I think Omar is the forgotten 6th member of Queer Eye for the Straight Guy... he did the technology consulting, but they dropped him because they didn't need what he offered.  And I think those interviews are as random as QEftSG, too.

But it still showed some of the new features of Panther, and people who know little about computers or who are fed up with Windows are going to see what Panther has to offer and want cool features like FUS and Exposé.  And that's all that really matters.


----------



## hulkaros (Oct 26, 2003)

It's NOT a commercial, ad or something for crying out loud! It's an INTRO video of Panther! So, what the heck is all this fuss about? 

It shows *some* Panther features, it shows some "known" Apple customers, it shows a VERY beautiful Apple Store, it shows almost the same things that Apple shows in their Intro Videos in the past few years from anything PowerBook to the G5! 

It ISN'T a commercial, an Ad or something! It is an intro video of Panther... So there! 

The only thing that is cheesy or embarassing or whatever is the rant that is going on here for a product's intro video! Not to mention that Panther is simply, if not the best, one of the best OS platforms out there, right here, right now!


----------



## voice- (Oct 26, 2003)

Hulk, if they are to make intros, they really shouldn't make the visitors look random, and if they are to make the visitors look random they should have done a better job than they did.
Take a look at the PowerBook intro, we didn't complain about that, did we?


----------



## hulkaros (Oct 26, 2003)

Gimme a break! The only REAL difference between this intro video and all the other before it, it's the place! This simply took place inside an Apple Store! The same happened only in one other intro video: iTunes Music Store and iTunes 4... Come on!
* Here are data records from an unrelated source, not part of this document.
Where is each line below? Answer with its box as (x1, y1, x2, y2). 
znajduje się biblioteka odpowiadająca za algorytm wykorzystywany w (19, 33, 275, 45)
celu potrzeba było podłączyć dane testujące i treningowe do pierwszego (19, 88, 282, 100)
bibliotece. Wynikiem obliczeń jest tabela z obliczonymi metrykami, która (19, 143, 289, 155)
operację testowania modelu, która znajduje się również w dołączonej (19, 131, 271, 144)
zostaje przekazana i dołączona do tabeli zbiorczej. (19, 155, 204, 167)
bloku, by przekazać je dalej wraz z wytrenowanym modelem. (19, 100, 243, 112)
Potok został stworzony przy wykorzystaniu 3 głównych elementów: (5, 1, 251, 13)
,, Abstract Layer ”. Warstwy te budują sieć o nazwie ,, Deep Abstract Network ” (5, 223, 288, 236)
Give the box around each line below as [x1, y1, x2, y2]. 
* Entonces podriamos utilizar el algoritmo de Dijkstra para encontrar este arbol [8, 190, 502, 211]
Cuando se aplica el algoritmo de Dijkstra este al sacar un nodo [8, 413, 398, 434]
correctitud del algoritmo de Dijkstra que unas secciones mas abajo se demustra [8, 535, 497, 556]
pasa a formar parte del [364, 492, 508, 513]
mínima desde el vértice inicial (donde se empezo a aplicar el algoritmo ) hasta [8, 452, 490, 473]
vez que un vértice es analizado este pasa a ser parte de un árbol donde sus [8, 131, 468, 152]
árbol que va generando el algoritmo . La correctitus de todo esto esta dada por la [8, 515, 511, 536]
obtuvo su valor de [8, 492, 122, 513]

Otherwise all the intro videos are almost the same...


----------



## tsizKEIK (Oct 26, 2003)

i watched the video without audio... (my cousin was sleepin and i didnt have any ear plugs.)
anyway... i thought it was a good one. it looked like it included all the important features to attract those who are not sure of upgrading.
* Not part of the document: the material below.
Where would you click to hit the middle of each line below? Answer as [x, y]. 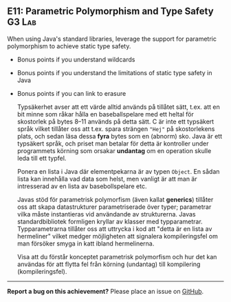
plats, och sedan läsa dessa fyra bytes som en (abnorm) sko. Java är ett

the mac users that are a bit more interested.. and with a bit more knowledge on macs... should know for the past few months that panther (just like jaguar) is a MUST-upgrade.
the video covers only a few pros of panther... but its much more than that


----------



## applewhore (Oct 26, 2003)

OmegaMan said:
			
		

> Well....regardless of the cheesy ads, it's released.
> 
> Unless you go to http://www.apple.com/ca (Canada), where it's counting UPWARDS!  I think the webmaster took off early on Friday for the weekend!  *l*



omegaman - that is classic - i thought you were joking when i first saw your posting, (perhaps a piss-take of the Canadians?!) but then checked it out!!!

LOL!!!

Thanks for sharing...


----------



## applewhore (Oct 26, 2003)

voice- said:
			
		

> Hulk, if they are to make intros, they really shouldn't make the visitors look random, and if they are to make the visitors look random they should have done a better job than they did.
> Take a look at the PowerBook intro, we didn't complain about that, did we?
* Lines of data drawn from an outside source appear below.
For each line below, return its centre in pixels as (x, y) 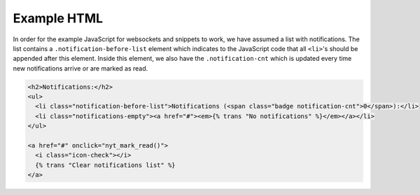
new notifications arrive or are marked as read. (80, 68)
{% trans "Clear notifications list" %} (105, 165)
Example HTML (58, 18)
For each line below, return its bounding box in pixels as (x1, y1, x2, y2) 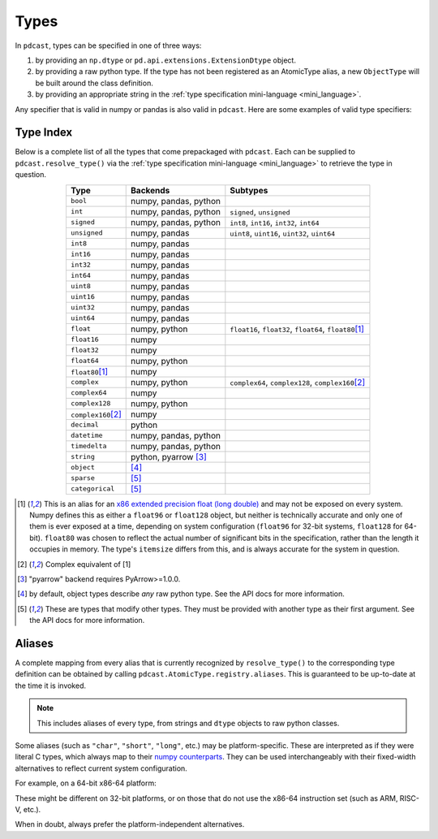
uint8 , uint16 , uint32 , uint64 (230, 227, 336, 239)
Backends (131, 184, 170, 196)
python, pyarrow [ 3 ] (131, 451, 207, 462)
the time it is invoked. (15, 681, 87, 690)
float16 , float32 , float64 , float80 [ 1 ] (230, 323, 365, 335)
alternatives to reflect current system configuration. (15, 763, 188, 773)
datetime (70, 431, 103, 440)
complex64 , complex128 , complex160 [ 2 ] (230, 376, 366, 387)

I have to agree with voice...

I don't mind the ad in general (really not sure about Homer (sp?!) though), but the secondary players made it all seem rather home movie-esque with paid actors...

To me it didn't gel as well as anything they've done before - I loved the PB ads when they first came out - not ads as such, but introductions to a great product...

This one didn't do it for me, but, then again, I'm not the target audience I guess!?!  (Not American, for a start!!!)

Still love Panther though!!!


----------



## voice- (Oct 26, 2003)

One more thing, by the way, is that video lieing? He says Exposé shows all the stuff with the touch of one button, then he presse that one button (F9). However, I have the 15" PowerBook, and assuming it's the same as that 17" he has there, I have to hold down (fn) and then press (F9) to get any effect.
This is when using default configuration.

Did he lie?


----------



## Trip (Oct 26, 2003)

Yea, they probably edited the video so he just had to press one button. 

And I have to say when I first saw this INTRO I didn't realize those guys were all told what to say. I thought it was as real as ever!


----------



## fryke (Oct 26, 2003)

Hey, it's just a promo intro video for Panther. Yet, I have to say that I'd like to see one of those where a nice 25 year old tech-savvy woman explains to Omar how you really work on a Mac. ;-)

It's cheesy, yep, but such videos are. However: I like the ones best where Jonathan Ive talks about the ideas behind a product design. Those were the best.


----------



## Giaguara (Oct 26, 2003)

Yea, Ive is cool, he avoids the cheesiness. But he can't beat the big and small guy on the plane with 12" and 17" Powerbooks-ad.


----------



## Urbansory (Oct 26, 2003)

Well the Will Ferrell short was the best. He needs to do another. If he did an iPod ad, dancin' and stuff... I would fall out laughin'.


----------



## tsizKEIK (Oct 26, 2003)

fryke said:
			
		

> However: I like the ones best where Jonathan Ive talks about the ideas behind a product design. Those were the best.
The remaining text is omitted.